Building off of the results of the previous steps, each new iteration offers an opportunity for the company to learn about customers, its internal processes or the business itself, resulting in better products and services, improving practices and redesigning strategies.

 

Digital Transformation in companies

Companies are able to generate, collect and store large amounts of data, both about their production processes as well as internal and external operations. To this large mass of data are added information from third parties and data obtained through mergers or acquisitions. Thus, the use of Artificial Intelligence can offer the company an opportunity to differentiate itself and defend its business.

However, it is worth noting that the use of data raises ethical questions that should be adequately addressed. It is expected that new regulations will be created in the coming years. In each case, relevant aspects need to be addressed, such as privacy, data quality, integration, ethics and the possibility of bias in the predictive model.

Beyond the portfolio of opportunities, data and technology, people are equally as important to the success of Digital Transformation. Insecurity and natural resistance to change can become significant obstacles to transformation, since they can change the way people interact, their tasks and impact work demand.

Digital Transformation changes processes and the way things are done. In some cases, it requires internal reorganization and a deep understanding of the business and needs of the company and its customers. Human capital and a culture of engagement can facilitate the breaking of barriers and enable successful implementation of Digital Transformation.

This process is more natural when the company has a culture that favors learning and experimentation. Thus, employees will feel more prepared and safer for a less traumatic adaptation.

Although it is data-centric and based on the use of digital tools, Digital Transformation is guided by a continuous effort to generate value, not by technology itself. The dynamics of building the first projects brought up new ideas, continuing the transformation motion and driving the iterative cycle of Digital Transformation.

 

Conclusion

Since it is a type of innovation that occurs at the level of the organization, through Digital Transformation, a company can define a new market niche and innovate incrementally or even redefine the nature of its business, its mission, vision, values.
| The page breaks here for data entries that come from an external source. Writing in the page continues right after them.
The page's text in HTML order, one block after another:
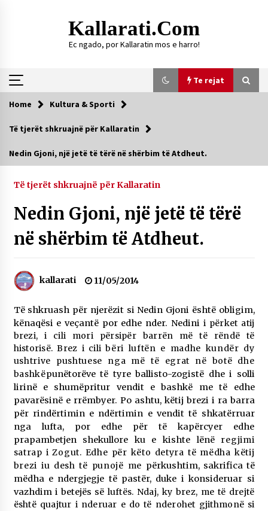
Kallarati.com
Ec ngado, por Kallaratin mos e harro!
Te rejat
Te rejat
SHOQATËS “KALLARATI”
07/07/2026
SI U ARRIT TË REALIZOHEJ PERLA FOLKLORIKE
“JANINËS Ç’I PANË SYTË”
NË KALLARAT, NË “FSHATIN E DJEGUR” U
ZHVILLUA EDICIONI I TRETË I PIKNIKU
26/05/2026
Gazeta Kallarati nr. 117
03/05/2026
Gazeta Kallarati nr. 116
28/01/2026
Mbi kockat e martirëve ngrihet Atdheu
17/10/2025
Gazeta Kallarati nr. 115
14/10/2025
Faksimilet e një 83 vjetori lufte: Çfarë shkruan
Vexhi Buharaja për Heroin e Popullit, Mumin
Selami.
Home Kultura & Sporti
Të tjerët shkruajnë për Kallaratin
Nedin Gjoni, një jetë të tërë në shërbim të Atdheut.
Të tjerët shkruajnë për Kallaratin
Nedin Gjoni, një jetë të tërë
në shërbim të Atdheut.
kallarati 11/05/2014
Të shkruash për njerëzit si Nedin Gjoni është obligim,
kënaqësi e veçantë por edhe nder. Nedini i përket atij
brezi, i cili mori përsipër barrën më të rëndë të
historisë. Brez i cilibëri luftën e madhe kundër dy
ushtrive pushtuese nga më të egrat në botë dhe
bashkëpunëtorëve të tyre ballisto-zogistë dhe i solli
lirinë e shumëpritur vendit e bashkë me të edhe
pavarësinë e rrëmbyer. Po ashtu, këtij brezi i ra barra
për rindërtimin e ndërtimin e vendit të shkatërruar
nga lufta, por edhe për të kapërcyer edhe
prapambetjen shekullore ku e kishte lënë regjimi
satrap i Zogut. Edhe për këto detyra të mëdha këtij
brezi iu desh të punojë me përkushtim, sakrifica të
mëdha e ndergjegje të pastër, duke i konsideruar si
vazhdim i betejës sëluftës. Ndaj, ky brez, me të drejtë
është quajtur i nderuar e do të nderohet gjithmonë si
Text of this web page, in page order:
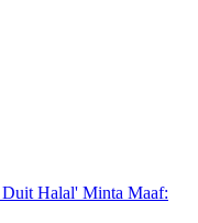
Halal' Minta Maaf:

Several factors can drive Digital Transformation in a company, such as: improvements in customer experience; opportunities and demands in new markets; competitive pressure; regulatory compliment; proactive investment to resist disruption; business performance decline; and, internally, we can mention the evolution in employee behavior and preferences.

Faced with the current scenario — with the newly arrived pandemic caused by COVID-19 — the demand for new models of operation, new services and experiences has accelerated. Companies that can identify opportunities within this scenario and respond quickly will come out ahead. Therefore, the strategy to success is to be able to experiment and learn quickly. In this universe of possibilities, the bottlenecks are management, human resources for implementation and creativity.
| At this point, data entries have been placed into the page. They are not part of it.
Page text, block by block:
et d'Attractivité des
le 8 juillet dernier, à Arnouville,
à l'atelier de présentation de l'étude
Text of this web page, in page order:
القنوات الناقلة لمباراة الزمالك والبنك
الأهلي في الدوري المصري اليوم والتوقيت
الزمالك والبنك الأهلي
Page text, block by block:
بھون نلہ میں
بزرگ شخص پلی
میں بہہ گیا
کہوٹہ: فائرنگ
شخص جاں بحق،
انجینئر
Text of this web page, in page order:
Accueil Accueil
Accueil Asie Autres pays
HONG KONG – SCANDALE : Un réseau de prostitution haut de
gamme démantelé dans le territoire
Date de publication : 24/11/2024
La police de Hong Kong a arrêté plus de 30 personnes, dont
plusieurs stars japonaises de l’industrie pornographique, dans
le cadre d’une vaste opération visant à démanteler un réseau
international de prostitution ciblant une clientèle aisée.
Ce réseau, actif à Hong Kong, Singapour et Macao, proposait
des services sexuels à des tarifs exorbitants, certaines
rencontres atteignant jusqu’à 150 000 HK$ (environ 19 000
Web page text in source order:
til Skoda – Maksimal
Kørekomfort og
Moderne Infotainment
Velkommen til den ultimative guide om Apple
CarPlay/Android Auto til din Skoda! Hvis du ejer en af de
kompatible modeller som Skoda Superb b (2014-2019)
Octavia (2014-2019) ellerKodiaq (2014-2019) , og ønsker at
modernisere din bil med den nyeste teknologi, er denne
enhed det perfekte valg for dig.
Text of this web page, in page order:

Much like previous technological revolutions, Digital Transformation will be a divisive milestone of major changes in the world economy. It will have significant impacts on work and society as a whole. New opportunities will be created, but many jobs will be extinguished. Challenges must be addressed and worked to mitigate undesirable effects, predictable or otherwise.

Thus, Digital Transformation can happen in a myriad of ways. Several sectors have benefited from it. Virtually any industry can take advantage of learning from data to transform its processes and businesses. The fact is that, when faced with this reality, rethinking the company in the light of this innovation process can be a condition for a business to survive.